Youth Singers offers children with disabilities more than a place to belong
Rosy cheeks and children’s grins spread ear to ear are carried down the hallway on a cheerful tune of laughter as they greet their parents. For 10 weeks, these kids are part of a pilot program for special needs children through the Youth Singers of Calgary.
“Most of the kids wanted to be on stage yesterday,” says Amanda Croteau, director of the Youth Singers’ latest initiative, Special Talents in Arts and Recreation — known as STAR.
For several years, Shirley Penner, CEO and artistic director of Youth Singers, wanted to dedicate a performing arts program to children with cognitive and behavioural disabilities. But a lack of financial support and space at their downtown location prevented her from broaching the idea any further.
When Youth Singers moved in 2009 from the downtown location to a finished warehouse in Calgary’s southeast, Penner had the opportunity to take the necessary steps to make her dreams of bringing a special needs program to Youth Singers a reality.
“There was no way before we moved into our own building that we could think about starting a program like this,” Penner says.

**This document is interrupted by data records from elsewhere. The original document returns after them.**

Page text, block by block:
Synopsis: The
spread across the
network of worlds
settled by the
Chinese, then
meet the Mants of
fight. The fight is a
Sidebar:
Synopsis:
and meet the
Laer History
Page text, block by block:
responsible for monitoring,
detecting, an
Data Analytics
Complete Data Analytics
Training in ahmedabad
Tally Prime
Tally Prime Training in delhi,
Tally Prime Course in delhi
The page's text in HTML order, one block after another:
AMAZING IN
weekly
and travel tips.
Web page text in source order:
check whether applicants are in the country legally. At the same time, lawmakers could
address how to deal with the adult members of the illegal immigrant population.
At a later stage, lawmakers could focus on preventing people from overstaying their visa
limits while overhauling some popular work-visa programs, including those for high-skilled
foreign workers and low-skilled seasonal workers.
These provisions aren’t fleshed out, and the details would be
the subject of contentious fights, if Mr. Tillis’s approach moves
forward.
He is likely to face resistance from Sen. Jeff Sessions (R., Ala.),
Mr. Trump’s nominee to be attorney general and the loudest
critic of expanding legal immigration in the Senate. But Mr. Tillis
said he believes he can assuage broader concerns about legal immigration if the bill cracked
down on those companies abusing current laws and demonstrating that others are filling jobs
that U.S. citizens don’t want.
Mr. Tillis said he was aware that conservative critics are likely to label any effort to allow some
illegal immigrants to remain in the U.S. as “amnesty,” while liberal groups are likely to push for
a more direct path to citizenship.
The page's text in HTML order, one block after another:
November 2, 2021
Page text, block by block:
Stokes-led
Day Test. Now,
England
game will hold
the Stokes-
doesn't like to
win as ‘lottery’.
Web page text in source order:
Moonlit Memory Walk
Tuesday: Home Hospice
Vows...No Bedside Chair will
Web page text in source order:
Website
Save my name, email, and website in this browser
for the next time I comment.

Last year, Penner received funding to undergo a study to determine the need for a program like this within the city. After a year of research, she realized that her initial feeling had been correct and that there was no similar program in Calgary. Once funding was secured at the end of last year, STAR was born.
“We want to make a community name for this community of kids.”
– Jennifer Morton
In January, Youth Singers began the pilot of the two trial STAR programs.

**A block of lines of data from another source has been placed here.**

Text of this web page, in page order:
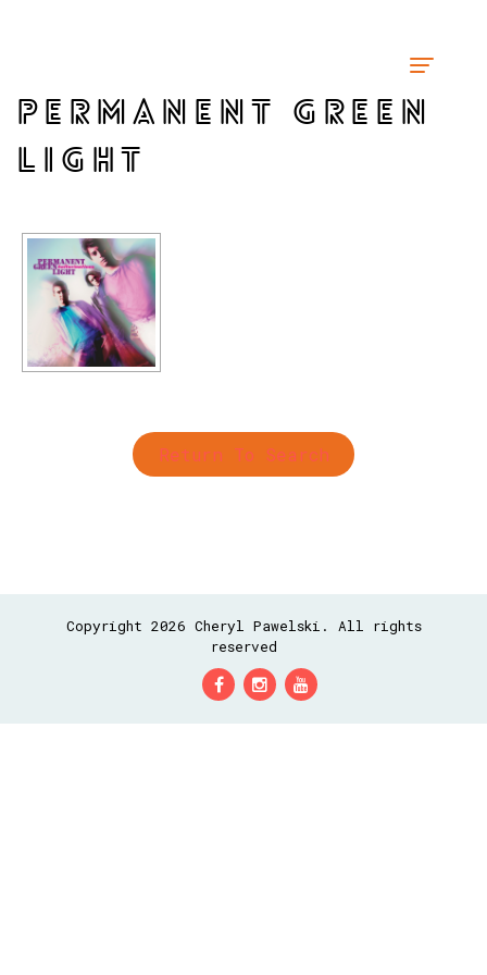
PERMANENT GREEN
LIGHT
Return To Search
Copyright 2026 Cheryl Pawelski. All rights
reserved
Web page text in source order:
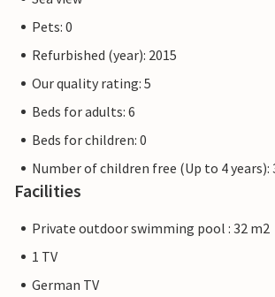
Pets: 0
Refurbished (year): 2015
Our quality rating: 5
Beds for adults: 6
Beds for children: 0
Number of children free (Up to 4 years):
Facilities
Private outdoor swimming pool : 32 m2
1 TV
German TV
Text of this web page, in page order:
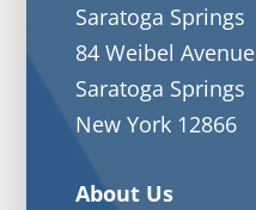
Saratoga Springs
84 Weibel Avenue
Saratoga Springs
New York 12866
About Us
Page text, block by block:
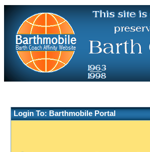
Login To: Barthmobile Portal
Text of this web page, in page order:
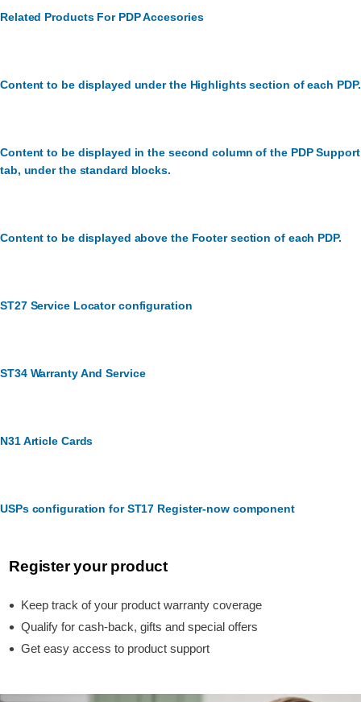
Related Products For PDP Accesories
Content to be displayed under the Highlights section of each PDP.
Content to be displayed in the second column of the PDP Support
tab, under the standard blocks.
Content to be displayed above the Footer section of each PDP.
ST27 Service Locator configuration
ST34 Warranty And Service
N31 Article Cards
USPs configuration for ST17 Register-now component
Register your product
Keep track of your product warranty coverage
Qualify for cash-back, gifts and special offers
Get easy access to product support
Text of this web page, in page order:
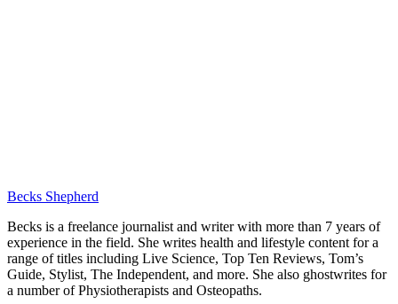
Becks Shepherd
Becks is a freelance journalist and writer with more than 7 years of
experience in the field. She writes health and lifestyle content for a
range of titles including Live Science, Top Ten Reviews, Tom’s
Guide, Stylist, The Independent, and more. She also ghostwrites for
a number of Physiotherapists and Osteopaths.
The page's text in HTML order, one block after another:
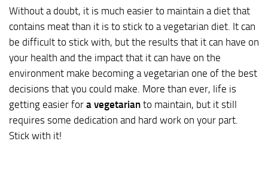
Without a doubt, it is much easier to maintain a diet that
contains meat than it is to stick to a vegetarian diet. It can
be difficult to stick with, but the results that it can have on
your health and the impact that it can have on the
environment make becoming a vegetarian one of the best
decisions that you could make. More than ever, life is
getting easier for a vegetarian to maintain, but it still
requires some dedication and hard work on your part.
Stick with it!
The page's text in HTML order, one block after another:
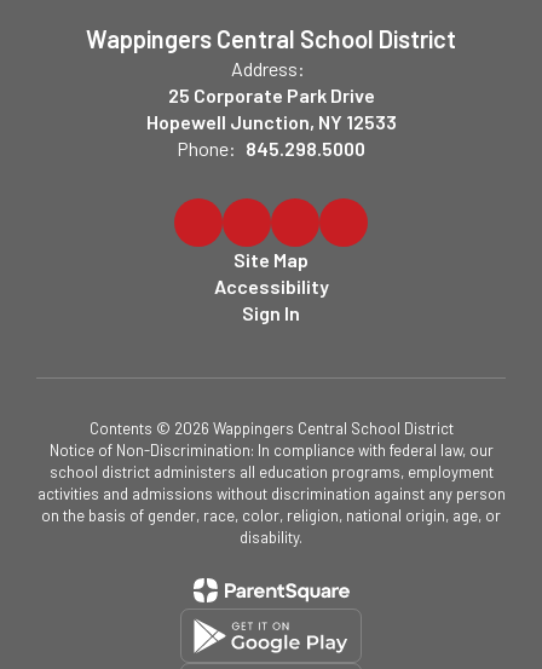
Wappingers Central School District
Address:
25 Corporate Park Drive
Hopewell Junction, NY 12533
Phone: 845.298.5000
Site Map
Accessibility
Sign In
Contents © 2026 Wappingers Central School District
Notice of Non-Discrimination: In compliance with federal law, our
school district administers all education programs, employment
activities and admissions without discrimination against any person
on the basis of gender, race, color, religion, national origin, age, or
disability.

“In each pilot we are learning what works and what doesn’t,” says Croteau.
STAR will be offered to special needs children, eight to 15. The accessible program, which launches officially in the fall, aims to provide a creative, yet structured performing arts environment for those involved.
Described as the first program of its kind in Calgary, STAR’s trial programs have been a learning experience for the directors and the children alike.
“We don’t have anything to compare to. We are that group for other groups to learn from. Not only are we working with children and giving them a brand new program, but we are also giving the community a brand new program,” Croteau says.
As a Youth Singers veteran and with professional experience at the Special Olympics, Croteau has high expectations for the children she works with.
When some new children joined the trial program, Croteau says, “They wanted to know, ‘What do we get to wear and what do we get to show our family and friends?’”
Jennifer Morton, STAR’s program manager, says, “Children that are facing additional challenges sometimes beat all of us in the enthusiasm game.”
Morton is a parent of a child with special needs and she recognizes the need for such a program that encourages a sense of belonging and enhances a child’s personal development.
“The kids put a lot of pressure on themselves, they don’t want to just sit around and play silly games, so why not share that?” she says.
STAR is slated to officially launch in September and the organizers hope to run several 10- to 12-week programs throughout the year.
“We want to make a community name for this community of kids,” Morton says.